Martha Roskowski, project manager of the Green Lane Project, gives as good a definition of a successful bike lane as any I’ve read.  Via Grid Chicago:

“It’s called the ‘ahh factor’.  You’re riding your bike through downtown Chicago, and you’re like, ‘Gotta be on it, gotta be an A-cyclist, gotta go fast’.  You’re a little bit nervous, ‘the light’s gonna turn, I gotta go, I’m gonna get run over, okay I made it’.  And then you get over to the Kinzie Street protected bike lane…’Ahhh, I made it’”.  Streets like those get people out on bikes, she declared.
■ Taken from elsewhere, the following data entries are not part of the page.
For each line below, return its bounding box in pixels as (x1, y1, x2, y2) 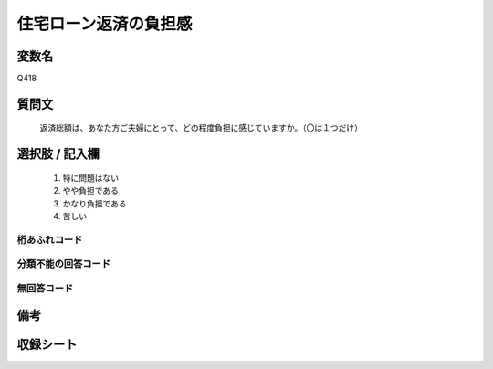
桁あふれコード (16, 233, 83, 246)
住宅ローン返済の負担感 (16, 14, 193, 34)
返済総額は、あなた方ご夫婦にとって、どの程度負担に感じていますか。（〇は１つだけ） (39, 122, 362, 133)
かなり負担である (62, 197, 127, 209)
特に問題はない (62, 172, 119, 183)
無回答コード (16, 281, 74, 294)
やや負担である (62, 185, 119, 196)
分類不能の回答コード (16, 258, 111, 270)
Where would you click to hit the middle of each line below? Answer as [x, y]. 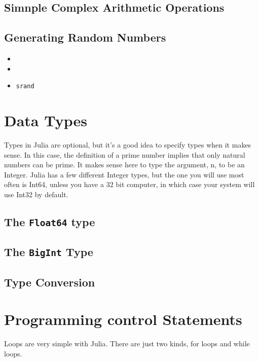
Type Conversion [50, 282]
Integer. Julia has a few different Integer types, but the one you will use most [124, 174]
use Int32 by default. [36, 194]
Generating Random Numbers [85, 37]
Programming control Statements [123, 319]
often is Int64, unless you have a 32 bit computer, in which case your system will [129, 184]
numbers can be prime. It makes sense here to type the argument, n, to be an [124, 165]
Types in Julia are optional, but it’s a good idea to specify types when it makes [128, 144]
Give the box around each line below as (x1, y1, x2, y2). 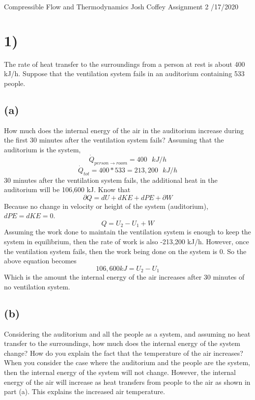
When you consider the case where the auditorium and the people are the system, (4, 357, 250, 368)
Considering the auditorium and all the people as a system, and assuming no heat (4, 328, 251, 339)
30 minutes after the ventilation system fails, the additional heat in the (4, 174, 218, 185)
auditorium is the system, (4, 144, 81, 154)
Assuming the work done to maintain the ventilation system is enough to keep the (4, 227, 251, 237)
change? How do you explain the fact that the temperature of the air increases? (4, 347, 243, 358)
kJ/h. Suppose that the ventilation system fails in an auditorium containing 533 (4, 68, 245, 79)
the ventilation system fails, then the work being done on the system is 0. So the (4, 246, 247, 256)
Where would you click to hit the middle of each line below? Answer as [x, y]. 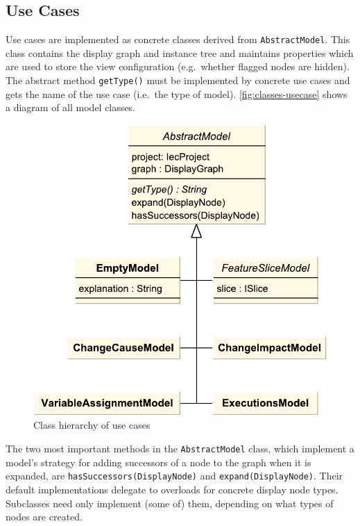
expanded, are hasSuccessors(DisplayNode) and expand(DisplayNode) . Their [174, 476]
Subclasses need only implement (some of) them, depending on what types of [170, 503]
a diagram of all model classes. [70, 107]
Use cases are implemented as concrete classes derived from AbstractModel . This [178, 39]
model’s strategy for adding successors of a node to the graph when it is [158, 462]
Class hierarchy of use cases [92, 425]
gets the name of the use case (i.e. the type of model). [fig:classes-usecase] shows [177, 93]
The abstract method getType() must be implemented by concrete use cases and [178, 80]
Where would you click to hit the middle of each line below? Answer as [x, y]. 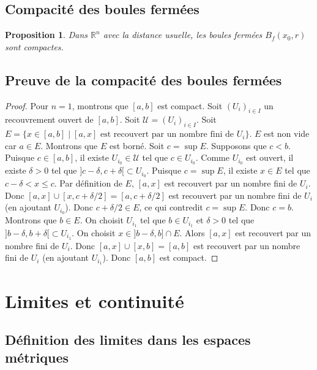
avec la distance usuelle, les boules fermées [183, 35]
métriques [37, 357]
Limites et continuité [95, 300]
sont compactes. [34, 46]
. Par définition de [88, 183]
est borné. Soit [137, 145]
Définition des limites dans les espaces [128, 340]
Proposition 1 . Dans [46, 35]
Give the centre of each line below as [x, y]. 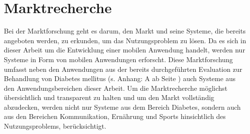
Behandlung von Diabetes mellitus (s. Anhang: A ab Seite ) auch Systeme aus [120, 78]
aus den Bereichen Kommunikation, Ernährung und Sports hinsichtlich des [115, 116]
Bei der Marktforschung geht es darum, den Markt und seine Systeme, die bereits [125, 31]
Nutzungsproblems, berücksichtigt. [55, 126]
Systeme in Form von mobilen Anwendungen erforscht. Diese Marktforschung [118, 59]
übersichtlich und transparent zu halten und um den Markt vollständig [109, 97]
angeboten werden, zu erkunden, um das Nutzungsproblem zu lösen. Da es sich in [125, 40]
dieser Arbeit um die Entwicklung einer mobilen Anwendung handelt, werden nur [125, 50]
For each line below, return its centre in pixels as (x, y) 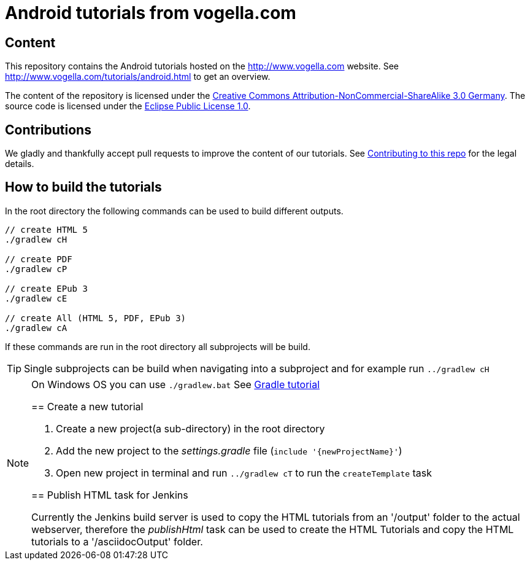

This is exactly the feeling I have when I’m riding up Hudson Street and finally enter the 8th Avenue bike lane, when I reach the protected portion of Flushing Avenue, or when I turn onto the Manhattan Bridge after leaving the traffic at Jay Street during my morning commute.  It’s an especially noticeable sensation when I’m taking my daughter up to soccer in Prospect Park and I cross from Plaza Street onto Prospect Park West.

As I experienced in Amsterdam and Copenhagen, when a city builds that “Ahh factor” into all of its cycling infrastructure its citizens don’t even notice they’re feeling it anymore.